フジテレビなどで放送された恋愛リアリティー番組「テラスハウス」に出演したプロレスラーの木村花さんが、SNSで誹謗中傷を受け2020年5月に亡くなったことをめぐり、母響子さんが12月6日、フジテレビと制作会社に対して、慰謝料など約1億4219万円の損害賠償を求めて東京地裁に提訴した。
この日、会見を開いた母響子さんは「裁判は避けたいという思いがあったが、やむを得ず致し方なく、提訴することになりました。2年半以上、一度も私は真摯な対応をしてもらうことができませんでした。若い人たちがやりがいや夢を搾取されるようなことは、これ以上起きて欲しくない」と話した。
●「コスチューム事件」で花さんに誹謗中傷が殺到
訴状によると、木村花さんはフジテレビと制作会社が共同制作していた『TERRACE HOUSE TOKYO 2019-2020』に出演。2019年9月2日、テラスハウスに入居し番組出演を始めた。次第に花さんの印象が悪化するような編集がされるようになり、2019年11月ごろから番組での言動についてSNSで誹謗中傷が始まった。
そんな中、2020年1月21日、花さんが女子プロレスの試合で着用している大切なコスチュームを洗濯機に置いたまま外出したところ、他の出演者が洗濯してしまい、コスチュームが縮んでしまう出来事が起こった。
これは後に第38話で「コスチューム事件」として編集され、Netflixでは3月31日、地上波ではフジテレビで5月19日に配信・放送された。第38話の後半では、花さんが他の出演者に激怒する様子が映され、花さんにさらなる誹謗中傷が殺到するようになった。
花さんはNetflixの放映後、リストカットをおこない、SNSで公開したり番組スタッフに連絡したりした。フジテレビでの放送後、誹謗中傷はさらに激化。2020年5月23日に自殺した。
原告側は、花さんが2019年8月にフジテレビと制作会社との間で結んだ出演契約(同意書兼誓約書)は、撮影方針など全てフジテレビらの指示・決定に従い、途中リタイアしないことを誓約するものである一方、違反して放送や配信が中止となった場合には巨額の賠償が予定されていることなどから、「直接の契約関係にあり、安全配慮義務を負っている」と指摘。
出演契約締結後や花さんがリストカットした後に、撮影や編集、配信等について出演者に十分な配慮をする義務、出演者への誹謗中傷に対処する義務などに違反しており、それにより花さんが精神疾患を発症し自殺に至ったことから、損害賠償責任を負うと主張している。
●母響子さん「出演者を人として扱って」
訴状では、リアリティ番組の特徴と危険性や出演者の圧倒的に弱い立場について、以下のようにまとめている。
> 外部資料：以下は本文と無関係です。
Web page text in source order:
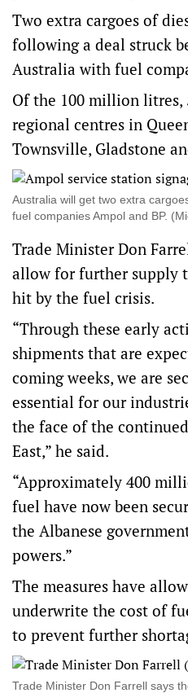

「演出や指示、編集で制作された番組は出演者のリアルと乖離しているにもかかわらず、フジテレビと制作会社はその説明を怠り、むしろリアルであることを積極的に宣伝し、出演者が標的になりやすい構造をつくってきた。 さらに、番組構成としてスタジオトーク等による辛辣な評価等が出演者に加えられ、その視聴者の反応が出演者自身に向けられて炎上が誘発される構造があり、加えて本件番組は開始当初からSNSによるリアクションの対象となっており、制作サイドはむしろSNSを活用して、炎上を誘発してきた。 その結果、まだ若い出演者が深刻な誹謗中傷にさらされるリスクを番組は恒常的に生み出していたと言える。 そのような出演者に対する危険を有する番組であるが、出演者は同意書兼誓約書によって、出演者が演出等の指示に従うことを義務付けられ、契約関係からの離脱の自由は認められず、損害賠償の予定等によってフジテレビらによる指示等に拒否することは困難である」
代理人弁護士によると、フジテレビ側は番組の未編集動画があると認めつつ、未だ開示していないという。代理人の平井康太弁護士は「(番組は)編集されて放送されているので、実際にはどういうやりとりがあったのかを明らかにしたい。不誠実な対応だと感じている」と話した。
母響子さんは「作る側の責任として、視聴者が求めるからなんでも作っていいわけではないと思う。出演者を見て人として扱っていただきたい」と訴えた。
●フジテレビ「コメントは控える」
フジテレビは取材に「訴状が正式に届いていないので、コメントは控えさせていただきます」、制作会社は「訴状が届いていないので、届きましたら対応したい」とコメントした。